To connect to your Azure CosmosDB instance, the connector requires two essential configuration properties:

* `connect.cosmosdb.endpoint`: This specifies the URI of your CosmosDB account. It should point to the connection endpoint provided in the Azure CosmosDB dashboard.
* `connect.cosmosdb.master.key`: This is the authentication key used to access the database. Note: Azure often refers to this as the primary key, which can be confusing—the master.key in the connector configuration corresponds to Azure's primary key value.

Both properties are mandatory and must be set to establish a connection with CosmosDB.

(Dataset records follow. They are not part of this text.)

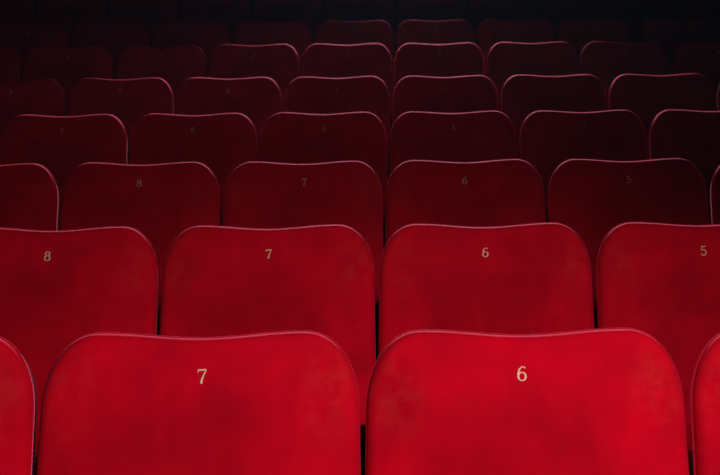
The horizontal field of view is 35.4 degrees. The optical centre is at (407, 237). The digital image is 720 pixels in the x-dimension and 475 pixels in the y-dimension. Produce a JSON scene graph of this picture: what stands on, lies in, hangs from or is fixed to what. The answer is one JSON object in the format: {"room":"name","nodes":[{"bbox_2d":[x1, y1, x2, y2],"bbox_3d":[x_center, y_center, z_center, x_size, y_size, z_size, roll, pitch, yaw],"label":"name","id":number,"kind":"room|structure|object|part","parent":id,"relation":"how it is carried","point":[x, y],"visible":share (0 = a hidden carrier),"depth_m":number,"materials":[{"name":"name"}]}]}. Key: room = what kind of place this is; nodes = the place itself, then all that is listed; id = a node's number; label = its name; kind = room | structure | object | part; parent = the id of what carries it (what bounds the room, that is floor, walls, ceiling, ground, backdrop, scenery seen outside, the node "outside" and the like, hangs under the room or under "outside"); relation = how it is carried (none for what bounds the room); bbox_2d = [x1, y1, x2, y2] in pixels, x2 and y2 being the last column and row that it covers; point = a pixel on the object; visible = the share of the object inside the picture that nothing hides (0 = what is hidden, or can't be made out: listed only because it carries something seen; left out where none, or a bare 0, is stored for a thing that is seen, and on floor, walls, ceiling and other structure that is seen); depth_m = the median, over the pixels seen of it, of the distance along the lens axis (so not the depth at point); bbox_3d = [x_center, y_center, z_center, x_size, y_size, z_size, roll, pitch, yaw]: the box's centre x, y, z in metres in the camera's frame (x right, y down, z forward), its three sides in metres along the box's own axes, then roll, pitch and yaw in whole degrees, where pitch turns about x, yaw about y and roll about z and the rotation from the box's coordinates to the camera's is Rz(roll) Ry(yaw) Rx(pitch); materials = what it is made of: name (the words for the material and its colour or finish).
{"room":"auditorium","nodes":[
{"label":"auditorium","id":0,"kind":"room"},
{"bbox_2d":[33,0,684,40],"bbox_3d":[-0.023,-2.753,11.937,12.800,6.900,0.200,0,4,0],"label":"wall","id":1,"kind":"structure","parent":0,"point":[35,1],"depth_m":11.86,"materials":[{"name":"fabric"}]},
{"bbox_2d":[362,339,377,474],"bbox_3d":[0.002,0.223,3.524,12.400,2.135,17.000,0,4,0],"label":"floor","id":2,"kind":"structure","parent":0,"point":[363,470],"depth_m":4.45,"materials":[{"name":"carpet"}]},
{"bbox_2d":[0,337,36,474],"bbox_3d":[-0.833,0.653,1.565,0.543,0.956,0.662,0,4,0],"label":"seat","id":3,"kind":"object","parent":2,"relation":"on","point":[18,401],"visible":1,"depth_m":1.78,"materials":[{"name":"red fabric"}]},
{"bbox_2d":[0,163,58,230],"bbox_3d":[-1.356,0.258,3.367,0.543,0.956,0.662,0,4,0],"label":"seat","id":4,"kind":"object","parent":2,"relation":"on","point":[29,195],"visible":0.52,"depth_m":3.57,"materials":[{"name":"red fabric"}]},
{"bbox_2d":[0,79,65,140],"bbox_3d":[-1.879,-0.267,5.162,0.544,0.956,0.662,0,4,0],"label":"seat","id":5,"kind":"object","parent":2,"relation":"on","point":[46,97],"visible":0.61,"depth_m":5.36,"materials":[{"name":"red fabric"}]},
{"bbox_2d":[0,23,69,76],"bbox_3d":[-2.403,-0.879,6.965,0.543,0.956,0.662,0,4,0],"label":"seat","id":6,"kind":"object","parent":2,"relation":"on","point":[22,37],"visible":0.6,"depth_m":7.17,"materials":[{"name":"red fabric"}]},
{"bbox_2d":[0,114,127,229],"bbox_3d":[-1.359,0.002,4.264,0.543,0.956,0.662,0,4,0],"label":"seat","id":7,"kind":"object","parent":2,"relation":"on","point":[60,144],"visible":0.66,"depth_m":4.46,"materials":[{"name":"red fabric"}]},
{"bbox_2d":[22,45,113,115],"bbox_3d":[-1.882,-0.580,6.067,0.543,0.957,0.662,0,4,0],"label":"seat","id":8,"kind":"object","parent":2,"relation":"on","point":[67,66],"visible":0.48,"depth_m":6.26,"materials":[{"name":"red fabric"}]},
{"bbox_2d":[0,226,157,474],"bbox_3d":[-0.836,0.470,2.464,0.543,0.956,0.662,0,4,0],"label":"seat","id":9,"kind":"object","parent":2,"relation":"on","point":[58,288],"visible":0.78,"depth_m":2.65,"materials":[{"name":"red fabric"}]},
{"bbox_2d":[34,456,37,474],"bbox_3d":[-0.849,0.560,2.349,0.452,0.111,0.420,0,4,0],"label":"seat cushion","id":10,"kind":"object","parent":9,"relation":"on","point":[36,457],"depth_m":2.46,"materials":[{"name":"fabric"}]},
{"bbox_2d":[71,22,150,78],"bbox_3d":[-1.885,-0.884,6.966,0.543,0.956,0.662,0,4,0],"label":"seat","id":11,"kind":"object","parent":2,"relation":"on","point":[115,37],"visible":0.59,"depth_m":7.17,"materials":[{"name":"red fabric"}]},
{"bbox_2d":[67,77,173,163],"bbox_3d":[-1.360,-0.272,5.162,0.543,0.957,0.662,0,4,0],"label":"seat","id":12,"kind":"object","parent":2,"relation":"on","point":[129,100],"visible":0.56,"depth_m":5.36,"materials":[{"name":"red fabric"}]},
{"bbox_2d":[59,162,219,334],"bbox_3d":[-0.838,0.254,3.365,0.543,0.957,0.662,0,4,0],"label":"seat","id":13,"kind":"object","parent":2,"relation":"on","point":[160,201],"visible":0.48,"depth_m":3.56,"materials":[{"name":"red fabric"}]},
{"bbox_2d":[107,0,178,45],"bbox_3d":[-1.888,-1.275,7.864,0.544,0.957,0.662,0,4,0],"label":"seat","id":14,"kind":"object","parent":2,"relation":"on","point":[151,13],"visible":0.33,"depth_m":8.05,"materials":[{"name":"red fabric"}]},
{"bbox_2d":[115,45,206,113],"bbox_3d":[-1.363,-0.584,6.066,0.543,0.956,0.662,0,4,0],"label":"seat","id":15,"kind":"object","parent":2,"relation":"on","point":[175,65],"visible":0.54,"depth_m":6.26,"materials":[{"name":"red fabric"}]},
{"bbox_2d":[152,21,231,77],"bbox_3d":[-1.365,-0.888,6.964,0.543,0.956,0.662,0,4,0],"label":"seat","id":16,"kind":"object","parent":2,"relation":"on","point":[208,36],"visible":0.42,"depth_m":7.17,"materials":[{"name":"red fabric"}]},
{"bbox_2d":[129,113,256,225],"bbox_3d":[-0.839,-0.003,4.265,0.543,0.956,0.662,0,4,0],"label":"seat","id":17,"kind":"object","parent":2,"relation":"on","point":[222,142],"visible":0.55,"depth_m":4.46,"materials":[{"name":"red fabric"}]},
{"bbox_2d":[37,330,360,474],"bbox_3d":[-0.313,0.648,1.564,0.544,0.957,0.662,0,4,0],"label":"seat","id":18,"kind":"object","parent":2,"relation":"on","point":[280,402],"visible":1,"depth_m":1.76,"materials":[{"name":"red fabric"}]},
{"bbox_2d":[179,0,250,43],"bbox_3d":[-1.369,-1.278,7.862,0.543,0.956,0.662,0,4,0],"label":"seat","id":19,"kind":"object","parent":2,"relation":"on","point":[232,13],"visible":0.31,"depth_m":8.05,"materials":[{"name":"red fabric"}]},
{"bbox_2d":[175,77,281,160],"bbox_3d":[-0.842,-0.276,5.162,0.543,0.956,0.662,0,4,0],"label":"seat","id":20,"kind":"object","parent":2,"relation":"on","point":[257,98],"visible":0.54,"depth_m":5.36,"materials":[{"name":"red fabric"}]},
{"bbox_2d":[208,44,299,111],"bbox_3d":[-0.844,-0.589,6.064,0.543,0.957,0.662,0,4,0],"label":"seat","id":21,"kind":"object","parent":2,"relation":"on","point":[280,63],"visible":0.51,"depth_m":6.26,"materials":[{"name":"red fabric"}]},
{"bbox_2d":[160,224,375,474],"bbox_3d":[-0.317,0.466,2.466,0.544,0.957,0.662,0,4,0],"label":"seat","id":22,"kind":"object","parent":2,"relation":"on","point":[218,281],"visible":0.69,"depth_m":2.66,"materials":[{"name":"red fabric"}]},
{"bbox_3d":[-0.071,0.433,2.393,0.050,0.030,0.320,0,4,0],"label":"armrest","id":23,"kind":"part","parent":22,"relation":"part of","materials":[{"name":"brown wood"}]},
{"bbox_2d":[233,21,312,76],"bbox_3d":[-0.847,-0.892,6.965,0.544,0.956,0.662,0,4,0],"label":"seat","id":24,"kind":"object","parent":2,"relation":"on","point":[297,34],"visible":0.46,"depth_m":7.17,"materials":[{"name":"red fabric"}]},
{"bbox_2d":[252,0,322,43],"bbox_3d":[-0.850,-1.284,7.867,0.543,0.957,0.662,0,4,0],"label":"seat","id":25,"kind":"object","parent":2,"relation":"on","point":[310,12],"visible":0.29,"depth_m":8.05,"materials":[{"name":"red fabric"}]},
{"bbox_2d":[223,161,382,356],"bbox_3d":[-0.319,0.250,3.366,0.543,0.956,0.662,0,4,0],"label":"seat","id":26,"kind":"object","parent":2,"relation":"on","point":[257,194],"visible":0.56,"depth_m":3.56,"materials":[{"name":"red fabric"}]},
{"bbox_3d":[-0.073,0.217,3.292,0.050,0.030,0.320,0,4,0],"label":"armrest","id":27,"kind":"part","parent":26,"relation":"part of","materials":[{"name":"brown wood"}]},
{"bbox_2d":[259,112,387,249],"bbox_3d":[-0.322,-0.007,4.266,0.543,0.957,0.662,0,4,0],"label":"seat","id":28,"kind":"object","parent":2,"relation":"on","point":[286,137],"visible":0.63,"depth_m":4.46,"materials":[{"name":"red fabric"}]},
{"bbox_2d":[284,76,390,179],"bbox_3d":[-0.323,-0.280,5.163,0.544,0.956,0.662,0,4,0],"label":"seat","id":29,"kind":"object","parent":2,"relation":"on","point":[309,95],"visible":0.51,"depth_m":5.36,"materials":[{"name":"red fabric"}]},
{"bbox_2d":[301,43,392,128],"bbox_3d":[-0.326,-0.593,6.062,0.543,0.957,0.662,0,4,0],"label":"seat","id":30,"kind":"object","parent":2,"relation":"on","point":[369,59],"visible":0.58,"depth_m":6.26,"materials":[{"name":"red fabric"}]},
{"bbox_2d":[314,20,393,91],"bbox_3d":[-0.328,-0.897,6.965,0.543,0.957,0.662,0,4,0],"label":"seat","id":31,"kind":"object","parent":2,"relation":"on","point":[329,31],"visible":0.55,"depth_m":7.17,"materials":[{"name":"red fabric"}]},
{"bbox_2d":[324,0,395,58],"bbox_3d":[-0.332,-1.287,7.862,0.544,0.957,0.662,0,4,0],"label":"seat","id":32,"kind":"object","parent":2,"relation":"on","point":[337,10],"visible":0.34,"depth_m":8.05,"materials":[{"name":"red fabric"}]},
{"bbox_2d":[396,0,466,30],"bbox_3d":[0.187,-1.292,7.867,0.544,0.957,0.662,0,4,0],"label":"seat","id":33,"kind":"object","parent":2,"relation":"on","point":[426,10],"visible":0.37,"depth_m":8.05,"materials":[{"name":"red fabric"}]},
{"bbox_2d":[395,19,474,54],"bbox_3d":[0.190,-0.901,6.965,0.543,0.956,0.662,0,4,0],"label":"seat","id":34,"kind":"object","parent":2,"relation":"on","point":[459,30],"visible":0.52,"depth_m":7.17,"materials":[{"name":"red fabric"}]},
{"bbox_2d":[394,42,484,88],"bbox_3d":[0.192,-0.597,6.067,0.544,0.956,0.662,0,4,0],"label":"seat","id":35,"kind":"object","parent":2,"relation":"on","point":[411,59],"visible":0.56,"depth_m":6.27,"materials":[{"name":"red fabric"}]},
{"bbox_2d":[392,75,498,125],"bbox_3d":[0.196,-0.284,5.166,0.544,0.956,0.662,0,4,0],"label":"seat","id":36,"kind":"object","parent":2,"relation":"on","point":[471,93],"visible":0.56,"depth_m":5.37,"materials":[{"name":"red fabric"}]},
{"bbox_2d":[389,111,517,177],"bbox_3d":[0.198,-0.011,4.262,0.544,0.957,0.662,0,4,0],"label":"seat","id":37,"kind":"object","parent":2,"relation":"on","point":[477,136],"visible":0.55,"depth_m":4.46,"materials":[{"name":"red fabric"}]},
{"bbox_2d":[385,159,545,244],"bbox_3d":[0.199,0.246,3.362,0.544,0.957,0.662,0,4,0],"label":"seat","id":38,"kind":"object","parent":2,"relation":"on","point":[503,192],"visible":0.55,"depth_m":3.56,"materials":[{"name":"red fabric"}]},
{"bbox_2d":[379,222,593,354],"bbox_3d":[0.202,0.462,2.467,0.544,0.957,0.662,0,4,0],"label":"seat","id":39,"kind":"object","parent":2,"relation":"on","point":[531,278],"visible":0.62,"depth_m":2.66,"materials":[{"name":"red fabric"}]},
{"bbox_2d":[468,0,539,44],"bbox_3d":[0.705,-1.296,7.865,0.544,0.957,0.662,0,4,0],"label":"seat","id":40,"kind":"object","parent":2,"relation":"on","point":[479,11],"visible":0.28,"depth_m":8.05,"materials":[{"name":"red fabric"}]},
{"bbox_2d":[477,19,555,76],"bbox_3d":[0.709,-0.906,6.964,0.543,0.957,0.662,0,4,0],"label":"seat","id":41,"kind":"object","parent":2,"relation":"on","point":[490,32],"visible":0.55,"depth_m":7.17,"materials":[{"name":"red fabric"}]},
{"bbox_2d":[365,328,688,474],"bbox_3d":[0.203,0.644,1.567,0.543,0.956,0.662,0,4,0],"label":"seat","id":42,"kind":"object","parent":2,"relation":"on","point":[604,401],"visible":1,"depth_m":1.76,"materials":[{"name":"red fabric"}]},
{"bbox_2d":[487,42,577,111],"bbox_3d":[0.712,-0.601,6.062,0.543,0.957,0.662,0,4,0],"label":"seat","id":43,"kind":"object","parent":2,"relation":"on","point":[505,60],"visible":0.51,"depth_m":6.26,"materials":[{"name":"red fabric"}]},
{"bbox_2d":[501,74,606,158],"bbox_3d":[0.715,-0.289,5.167,0.543,0.957,0.662,0,4,0],"label":"seat","id":44,"kind":"object","parent":2,"relation":"on","point":[521,95],"visible":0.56,"depth_m":5.37,"materials":[{"name":"red fabric"}]},
{"bbox_2d":[541,0,611,41],"bbox_3d":[1.224,-1.300,7.864,0.543,0.956,0.662,0,4,0],"label":"seat","id":45,"kind":"object","parent":2,"relation":"on","point":[556,12],"visible":0.33,"depth_m":8.05,"materials":[{"name":"red fabric"}]},
{"bbox_2d":[519,110,647,221],"bbox_3d":[0.716,-0.015,4.263,0.544,0.956,0.662,0,4,0],"label":"seat","id":46,"kind":"object","parent":2,"relation":"on","point":[548,139],"visible":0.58,"depth_m":4.46,"materials":[{"name":"red fabric"}]},
{"bbox_2d":[558,18,637,73],"bbox_3d":[1.228,-0.910,6.963,0.543,0.957,0.662,0,4,0],"label":"seat","id":47,"kind":"object","parent":2,"relation":"on","point":[575,32],"visible":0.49,"depth_m":7.17,"materials":[{"name":"red fabric"}]},
{"bbox_2d":[580,41,671,109],"bbox_3d":[1.230,-0.606,6.064,0.543,0.957,0.662,0,4,0],"label":"seat","id":48,"kind":"object","parent":2,"relation":"on","point":[606,61],"visible":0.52,"depth_m":6.26,"materials":[{"name":"red fabric"}]},
{"bbox_2d":[548,158,708,328],"bbox_3d":[0.718,0.242,3.367,0.543,0.956,0.662,0,4,0],"label":"seat","id":49,"kind":"object","parent":2,"relation":"on","point":[591,197],"visible":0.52,"depth_m":3.56,"materials":[{"name":"red fabric"}]},
{"bbox_2d":[613,0,684,41],"bbox_3d":[1.743,-1.304,7.862,0.544,0.957,0.662,0,4,0],"label":"seat","id":50,"kind":"object","parent":2,"relation":"on","point":[637,12],"visible":0.29,"depth_m":8.04,"materials":[{"name":"red fabric"}]},
{"bbox_2d":[596,222,719,474],"bbox_3d":[0.721,0.457,2.464,0.544,0.957,0.662,0,4,0],"label":"seat","id":51,"kind":"object","parent":2,"relation":"on","point":[659,280],"visible":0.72,"depth_m":2.65,"materials":[{"name":"red fabric"}]},
{"bbox_2d":[687,451,692,474],"bbox_3d":[0.708,0.547,2.349,0.452,0.111,0.420,0,4,0],"label":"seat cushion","id":52,"kind":"object","parent":51,"relation":"on","point":[690,459],"depth_m":2.45,"materials":[{"name":"fabric"}]},
{"bbox_2d":[609,73,715,159],"bbox_3d":[1.233,-0.293,5.165,0.544,0.956,0.662,0,4,0],"label":"seat","id":53,"kind":"object","parent":2,"relation":"on","point":[646,96],"visible":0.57,"depth_m":5.37,"materials":[{"name":"red fabric"}]},
{"bbox_2d":[639,17,718,74],"bbox_3d":[1.747,-0.914,6.962,0.544,0.956,0.662,0,4,0],"label":"seat","id":54,"kind":"object","parent":2,"relation":"on","point":[669,32],"visible":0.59,"depth_m":7.17,"materials":[{"name":"red fabric"}]},
{"bbox_2d":[649,109,719,224],"bbox_3d":[1.234,-0.019,4.262,0.544,0.956,0.662,0,4,0],"label":"seat","id":55,"kind":"object","parent":2,"relation":"on","point":[693,136],"visible":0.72,"depth_m":4.46,"materials":[{"name":"red fabric"}]},
{"bbox_2d":[672,41,719,110],"bbox_3d":[1.749,-0.610,6.063,0.543,0.956,0.662,0,4,0],"label":"seat","id":56,"kind":"object","parent":2,"relation":"on","point":[700,57],"visible":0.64,"depth_m":6.26,"materials":[{"name":"red fabric"}]},
{"bbox_2d":[690,333,719,474],"bbox_3d":[0.722,0.640,1.567,0.544,0.956,0.662,0,4,0],"label":"seat","id":57,"kind":"object","parent":2,"relation":"on","point":[705,385],"visible":1,"depth_m":1.77,"materials":[{"name":"red fabric"}]},
{"bbox_2d":[710,165,719,224],"bbox_3d":[1.237,0.237,3.366,0.544,0.957,0.662,0,4,0],"label":"seat","id":58,"kind":"object","parent":2,"relation":"on","point":[715,184],"visible":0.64,"depth_m":3.58,"materials":[{"name":"red fabric"}]},
{"bbox_2d":[716,84,719,110],"bbox_3d":[1.751,-0.297,5.163,0.543,0.957,0.662,0,4,0],"label":"seat","id":59,"kind":"object","parent":2,"relation":"on","point":[718,90],"visible":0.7,"depth_m":5.38,"materials":[{"name":"red fabric"}]}
]}

## Key Population Strategy

The connector offers flexible options for populating the id field of documents in CosmosDB. The behavior is controlled by two configurations:

`connect.cosmosdb.key.source`

* Description: Defines the strategy used to extract or generate the document ID.
* Valid Values:
  * Key (default): Use the Kafka record key.
  * Metadata: Use Kafka metadata (topic/partition/offset).
  * KeyPath: Extract from a field within the Kafka key.
  * ValuePath: Extract from a field within the Kafka value.
* Display Name: Key strategy

`connect.cosmosdb.key.path`

* Description: Specifies the field path to extract the key from, when using KeyPath or ValuePath.
* Default: id
* Example: If using `ValuePath` with `connect.cosmosdb.key.path=id`, the connector will use `value.id` as the document ID.